In relazione alle condizioni degli scioperanti, è stato diffuso un nuovo bollettino medico, che alla fine si è potuto redigere domenica, anche se senza strumenti di nessun tipo, condizione dettata dalle autorità del Carcere N. 5 di San Cristóbal per permettere la visita. Il bollettino riferisce che i detenuti in protesta sono “in netto peggioramento”. Presentano nausea, mal di testa e nel corpo, principalmente le articolazioni, e disturbi gastrici. Crampi giorno e notte. Debolezza costante.

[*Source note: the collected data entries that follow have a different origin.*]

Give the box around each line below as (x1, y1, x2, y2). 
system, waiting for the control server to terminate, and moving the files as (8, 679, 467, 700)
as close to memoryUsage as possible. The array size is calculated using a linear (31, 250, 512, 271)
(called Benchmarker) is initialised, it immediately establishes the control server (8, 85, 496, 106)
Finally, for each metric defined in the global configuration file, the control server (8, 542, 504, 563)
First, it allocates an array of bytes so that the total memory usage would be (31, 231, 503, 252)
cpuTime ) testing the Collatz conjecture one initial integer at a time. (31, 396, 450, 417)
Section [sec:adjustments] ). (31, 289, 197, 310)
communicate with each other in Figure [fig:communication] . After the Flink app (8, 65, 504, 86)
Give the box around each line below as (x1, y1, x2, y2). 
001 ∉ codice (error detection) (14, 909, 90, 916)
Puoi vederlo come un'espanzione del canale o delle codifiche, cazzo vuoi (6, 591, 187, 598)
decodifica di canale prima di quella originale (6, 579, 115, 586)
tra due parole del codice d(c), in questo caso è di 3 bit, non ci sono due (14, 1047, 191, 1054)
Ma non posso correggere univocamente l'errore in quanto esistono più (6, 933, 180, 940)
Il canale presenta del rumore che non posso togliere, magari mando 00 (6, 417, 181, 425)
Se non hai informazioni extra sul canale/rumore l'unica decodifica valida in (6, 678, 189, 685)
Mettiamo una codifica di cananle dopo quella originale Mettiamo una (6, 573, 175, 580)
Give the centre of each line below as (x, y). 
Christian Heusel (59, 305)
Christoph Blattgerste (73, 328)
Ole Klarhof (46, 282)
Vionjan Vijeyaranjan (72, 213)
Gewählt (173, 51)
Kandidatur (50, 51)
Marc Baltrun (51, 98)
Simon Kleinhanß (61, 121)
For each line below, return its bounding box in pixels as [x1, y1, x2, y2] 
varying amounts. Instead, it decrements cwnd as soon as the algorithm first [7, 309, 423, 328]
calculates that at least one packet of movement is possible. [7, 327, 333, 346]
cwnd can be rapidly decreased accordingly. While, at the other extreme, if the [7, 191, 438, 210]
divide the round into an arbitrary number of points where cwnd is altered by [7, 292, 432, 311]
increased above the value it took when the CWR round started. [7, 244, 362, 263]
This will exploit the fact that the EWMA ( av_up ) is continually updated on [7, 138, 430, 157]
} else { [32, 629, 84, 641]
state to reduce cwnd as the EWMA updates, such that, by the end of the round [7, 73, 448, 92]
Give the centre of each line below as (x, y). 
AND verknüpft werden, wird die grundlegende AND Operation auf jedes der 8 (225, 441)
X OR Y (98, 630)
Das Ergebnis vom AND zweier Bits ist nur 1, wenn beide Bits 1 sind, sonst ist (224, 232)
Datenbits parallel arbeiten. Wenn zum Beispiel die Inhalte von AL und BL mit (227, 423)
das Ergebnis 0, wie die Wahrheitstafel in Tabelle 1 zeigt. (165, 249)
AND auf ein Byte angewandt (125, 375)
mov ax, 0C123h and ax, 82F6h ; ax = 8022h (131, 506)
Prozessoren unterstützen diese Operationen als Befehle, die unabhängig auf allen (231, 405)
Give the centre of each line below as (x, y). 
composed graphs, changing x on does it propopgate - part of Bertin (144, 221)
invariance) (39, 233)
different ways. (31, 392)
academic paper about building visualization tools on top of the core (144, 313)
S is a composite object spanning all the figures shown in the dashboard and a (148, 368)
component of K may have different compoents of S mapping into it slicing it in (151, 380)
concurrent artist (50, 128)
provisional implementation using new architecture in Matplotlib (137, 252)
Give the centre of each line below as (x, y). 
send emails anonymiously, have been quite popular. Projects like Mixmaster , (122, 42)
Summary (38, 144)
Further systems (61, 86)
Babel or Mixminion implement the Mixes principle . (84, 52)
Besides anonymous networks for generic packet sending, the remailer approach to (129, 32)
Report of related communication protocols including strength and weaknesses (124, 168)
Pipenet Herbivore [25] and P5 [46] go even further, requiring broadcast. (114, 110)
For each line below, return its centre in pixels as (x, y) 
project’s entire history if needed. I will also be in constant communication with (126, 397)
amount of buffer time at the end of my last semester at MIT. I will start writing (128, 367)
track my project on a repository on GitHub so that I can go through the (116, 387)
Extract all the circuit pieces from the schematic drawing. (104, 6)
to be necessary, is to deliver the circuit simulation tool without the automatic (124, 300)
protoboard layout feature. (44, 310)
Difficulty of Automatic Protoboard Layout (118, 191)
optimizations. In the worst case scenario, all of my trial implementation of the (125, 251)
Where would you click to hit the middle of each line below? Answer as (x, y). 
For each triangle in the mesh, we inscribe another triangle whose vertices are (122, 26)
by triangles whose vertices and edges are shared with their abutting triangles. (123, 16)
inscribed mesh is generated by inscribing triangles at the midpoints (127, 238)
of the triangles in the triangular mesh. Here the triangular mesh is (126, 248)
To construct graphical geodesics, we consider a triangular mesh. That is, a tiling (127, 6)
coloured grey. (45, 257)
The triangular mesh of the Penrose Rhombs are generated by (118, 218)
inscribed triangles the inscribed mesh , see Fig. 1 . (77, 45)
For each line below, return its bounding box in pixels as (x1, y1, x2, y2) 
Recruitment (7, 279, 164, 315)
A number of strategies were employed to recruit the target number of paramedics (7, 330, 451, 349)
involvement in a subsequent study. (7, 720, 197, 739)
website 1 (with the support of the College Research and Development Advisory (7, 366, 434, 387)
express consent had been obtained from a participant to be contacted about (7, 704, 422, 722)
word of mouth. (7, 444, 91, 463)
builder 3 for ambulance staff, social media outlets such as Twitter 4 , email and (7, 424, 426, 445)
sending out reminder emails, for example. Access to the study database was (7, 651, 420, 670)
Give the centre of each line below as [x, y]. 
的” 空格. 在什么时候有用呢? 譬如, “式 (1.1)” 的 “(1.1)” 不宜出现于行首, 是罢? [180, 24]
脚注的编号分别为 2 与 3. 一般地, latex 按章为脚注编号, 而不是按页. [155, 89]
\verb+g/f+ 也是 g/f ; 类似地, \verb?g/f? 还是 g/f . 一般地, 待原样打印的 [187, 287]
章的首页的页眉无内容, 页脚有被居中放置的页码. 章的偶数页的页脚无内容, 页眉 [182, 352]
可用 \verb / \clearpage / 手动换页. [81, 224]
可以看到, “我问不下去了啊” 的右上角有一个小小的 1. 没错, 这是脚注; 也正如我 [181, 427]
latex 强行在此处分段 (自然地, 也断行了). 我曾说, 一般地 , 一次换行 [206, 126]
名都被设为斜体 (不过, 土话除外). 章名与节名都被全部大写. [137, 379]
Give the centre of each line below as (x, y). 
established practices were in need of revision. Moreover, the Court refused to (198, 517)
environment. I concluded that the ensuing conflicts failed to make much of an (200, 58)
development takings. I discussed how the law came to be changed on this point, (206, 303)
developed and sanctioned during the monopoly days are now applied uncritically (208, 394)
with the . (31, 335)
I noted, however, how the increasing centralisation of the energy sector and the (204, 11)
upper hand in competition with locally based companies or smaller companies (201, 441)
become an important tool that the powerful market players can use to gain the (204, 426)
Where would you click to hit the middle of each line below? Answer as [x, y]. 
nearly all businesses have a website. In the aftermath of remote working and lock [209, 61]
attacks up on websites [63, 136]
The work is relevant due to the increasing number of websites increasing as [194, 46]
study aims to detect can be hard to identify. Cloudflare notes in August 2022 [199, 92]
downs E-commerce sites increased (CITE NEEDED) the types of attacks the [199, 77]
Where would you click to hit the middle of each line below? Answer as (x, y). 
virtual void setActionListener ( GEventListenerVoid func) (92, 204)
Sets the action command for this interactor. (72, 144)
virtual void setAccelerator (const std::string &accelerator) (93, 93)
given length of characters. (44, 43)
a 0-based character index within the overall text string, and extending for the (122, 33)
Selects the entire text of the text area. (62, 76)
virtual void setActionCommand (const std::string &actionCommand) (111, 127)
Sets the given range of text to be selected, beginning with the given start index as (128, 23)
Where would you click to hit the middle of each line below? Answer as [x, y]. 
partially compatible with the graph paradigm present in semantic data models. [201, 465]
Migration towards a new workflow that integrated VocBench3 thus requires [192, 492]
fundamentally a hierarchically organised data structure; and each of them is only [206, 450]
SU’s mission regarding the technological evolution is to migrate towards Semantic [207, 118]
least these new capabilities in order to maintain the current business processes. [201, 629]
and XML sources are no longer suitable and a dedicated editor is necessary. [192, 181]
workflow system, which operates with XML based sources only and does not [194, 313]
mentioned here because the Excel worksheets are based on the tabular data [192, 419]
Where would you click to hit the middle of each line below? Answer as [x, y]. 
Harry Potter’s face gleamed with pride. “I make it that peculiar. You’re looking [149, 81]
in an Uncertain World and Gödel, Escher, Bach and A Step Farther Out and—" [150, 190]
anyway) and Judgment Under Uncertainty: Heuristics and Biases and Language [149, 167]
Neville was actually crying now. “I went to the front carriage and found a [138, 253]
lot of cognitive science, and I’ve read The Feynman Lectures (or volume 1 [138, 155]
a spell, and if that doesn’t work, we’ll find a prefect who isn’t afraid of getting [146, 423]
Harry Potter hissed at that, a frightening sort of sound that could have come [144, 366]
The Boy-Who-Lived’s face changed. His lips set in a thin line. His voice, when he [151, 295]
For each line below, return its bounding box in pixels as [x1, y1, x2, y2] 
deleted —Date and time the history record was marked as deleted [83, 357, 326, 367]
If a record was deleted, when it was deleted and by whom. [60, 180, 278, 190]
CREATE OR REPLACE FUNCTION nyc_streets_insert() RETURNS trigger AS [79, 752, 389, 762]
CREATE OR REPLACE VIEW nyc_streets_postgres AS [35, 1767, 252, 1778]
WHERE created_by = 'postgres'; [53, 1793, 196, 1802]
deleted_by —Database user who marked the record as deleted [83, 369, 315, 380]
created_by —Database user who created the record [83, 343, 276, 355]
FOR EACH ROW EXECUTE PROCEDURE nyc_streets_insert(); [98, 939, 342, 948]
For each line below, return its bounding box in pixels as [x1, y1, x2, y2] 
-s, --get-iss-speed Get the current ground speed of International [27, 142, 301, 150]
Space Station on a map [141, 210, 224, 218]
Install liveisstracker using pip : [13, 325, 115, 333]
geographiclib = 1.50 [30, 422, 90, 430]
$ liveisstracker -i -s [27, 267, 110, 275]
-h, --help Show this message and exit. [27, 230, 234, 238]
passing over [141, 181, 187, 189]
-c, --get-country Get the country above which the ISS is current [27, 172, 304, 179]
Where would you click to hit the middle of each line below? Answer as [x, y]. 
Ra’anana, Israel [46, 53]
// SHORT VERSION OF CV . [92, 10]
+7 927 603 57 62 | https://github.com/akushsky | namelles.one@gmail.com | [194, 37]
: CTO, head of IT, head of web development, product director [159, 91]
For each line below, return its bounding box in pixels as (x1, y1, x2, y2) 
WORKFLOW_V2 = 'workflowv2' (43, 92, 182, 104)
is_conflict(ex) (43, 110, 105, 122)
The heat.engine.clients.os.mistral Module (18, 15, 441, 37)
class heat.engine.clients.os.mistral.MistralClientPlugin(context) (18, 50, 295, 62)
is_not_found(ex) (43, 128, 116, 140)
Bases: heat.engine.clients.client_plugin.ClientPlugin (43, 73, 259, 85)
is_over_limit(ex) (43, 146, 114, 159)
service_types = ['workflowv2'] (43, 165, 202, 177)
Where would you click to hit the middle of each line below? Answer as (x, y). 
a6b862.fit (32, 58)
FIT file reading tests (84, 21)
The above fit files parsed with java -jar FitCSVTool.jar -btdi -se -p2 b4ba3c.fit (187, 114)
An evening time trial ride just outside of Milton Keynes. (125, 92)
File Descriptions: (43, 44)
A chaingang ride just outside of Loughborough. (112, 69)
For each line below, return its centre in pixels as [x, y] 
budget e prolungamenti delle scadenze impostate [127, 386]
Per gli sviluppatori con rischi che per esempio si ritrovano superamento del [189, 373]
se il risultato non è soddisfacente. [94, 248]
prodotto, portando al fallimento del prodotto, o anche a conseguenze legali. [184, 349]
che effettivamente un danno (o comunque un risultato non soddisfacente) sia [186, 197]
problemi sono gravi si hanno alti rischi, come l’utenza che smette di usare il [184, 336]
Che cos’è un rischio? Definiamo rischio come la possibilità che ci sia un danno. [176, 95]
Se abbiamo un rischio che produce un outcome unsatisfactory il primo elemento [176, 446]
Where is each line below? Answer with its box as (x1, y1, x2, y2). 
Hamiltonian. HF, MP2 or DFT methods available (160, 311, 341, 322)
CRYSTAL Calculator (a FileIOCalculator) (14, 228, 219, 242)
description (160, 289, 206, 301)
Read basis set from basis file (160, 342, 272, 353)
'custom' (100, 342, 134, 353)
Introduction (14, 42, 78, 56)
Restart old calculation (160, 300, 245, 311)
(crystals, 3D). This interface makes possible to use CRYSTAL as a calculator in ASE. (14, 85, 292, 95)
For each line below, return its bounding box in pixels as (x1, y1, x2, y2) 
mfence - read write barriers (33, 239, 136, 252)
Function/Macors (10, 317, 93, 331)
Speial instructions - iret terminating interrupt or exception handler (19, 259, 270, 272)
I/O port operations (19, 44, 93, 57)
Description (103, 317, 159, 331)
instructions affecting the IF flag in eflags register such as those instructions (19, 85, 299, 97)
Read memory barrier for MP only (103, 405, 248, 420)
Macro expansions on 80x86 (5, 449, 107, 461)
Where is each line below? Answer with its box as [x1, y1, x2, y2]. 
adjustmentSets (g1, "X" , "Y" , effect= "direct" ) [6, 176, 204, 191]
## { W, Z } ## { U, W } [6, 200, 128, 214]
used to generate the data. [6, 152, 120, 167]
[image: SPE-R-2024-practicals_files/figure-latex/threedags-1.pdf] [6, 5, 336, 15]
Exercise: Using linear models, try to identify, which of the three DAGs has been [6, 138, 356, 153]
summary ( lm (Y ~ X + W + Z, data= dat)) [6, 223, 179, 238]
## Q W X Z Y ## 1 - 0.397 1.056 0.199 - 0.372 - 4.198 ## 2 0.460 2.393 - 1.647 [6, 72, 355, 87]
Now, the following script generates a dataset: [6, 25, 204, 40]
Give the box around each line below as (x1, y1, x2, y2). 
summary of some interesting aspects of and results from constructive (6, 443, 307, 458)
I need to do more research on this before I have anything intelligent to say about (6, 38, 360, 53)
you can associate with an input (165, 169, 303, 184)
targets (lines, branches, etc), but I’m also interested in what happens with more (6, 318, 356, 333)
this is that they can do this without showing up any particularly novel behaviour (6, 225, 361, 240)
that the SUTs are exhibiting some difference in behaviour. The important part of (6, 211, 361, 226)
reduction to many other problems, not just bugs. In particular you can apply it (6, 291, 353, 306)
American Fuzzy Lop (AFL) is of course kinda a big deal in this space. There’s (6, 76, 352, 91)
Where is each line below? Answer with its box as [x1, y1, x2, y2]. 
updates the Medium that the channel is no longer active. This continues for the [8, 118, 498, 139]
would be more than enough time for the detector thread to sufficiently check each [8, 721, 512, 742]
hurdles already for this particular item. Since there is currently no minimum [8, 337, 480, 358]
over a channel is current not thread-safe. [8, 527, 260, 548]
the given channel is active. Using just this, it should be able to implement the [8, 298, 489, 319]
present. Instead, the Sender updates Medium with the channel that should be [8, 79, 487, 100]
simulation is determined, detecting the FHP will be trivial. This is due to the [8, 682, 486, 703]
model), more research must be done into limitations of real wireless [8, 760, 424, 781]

La sintomatologia “si è aggravata in tutti”; alcuni hanno la vista annebbiata, o la voce debole, e così il. Sviluppano intolleranza al miele e difficoltà a stare in piedi o camminare anche per brevi distanze, cosicché giacciono quasi permanentemente nel cortile della prigione.

Secondo il parere medico, si va verso un peggioramento e l’esaurimento delle riserve fisiche, “cosa che implica un maggiore danno fisico man mano che aumentano i giorni di sciopero”. Otto di loro non assumono cibo. Altri due digiunano per 12 ore al giorno. E di Patishtán, a Sinaloa, non si sa nulla.

Nella sezione femminile del carcere di San Cristóbal, Rosa López Díaz digiuna da 34 giorni. Presenta “cambiamenti nell’aspetto, occhiaie, mal di stomaco, nausea, debolezza, stanchezza e intorpidimento”.

Col tempo contro, Pedro López Jiménez, nuovo portavoce della protesta, ha fatto arrivare ai familiari alcuni “pensieri” dal suo sciopero: “La pioggia fa germinare ogni tipo di piante, anche tu puoi con le tue parole”.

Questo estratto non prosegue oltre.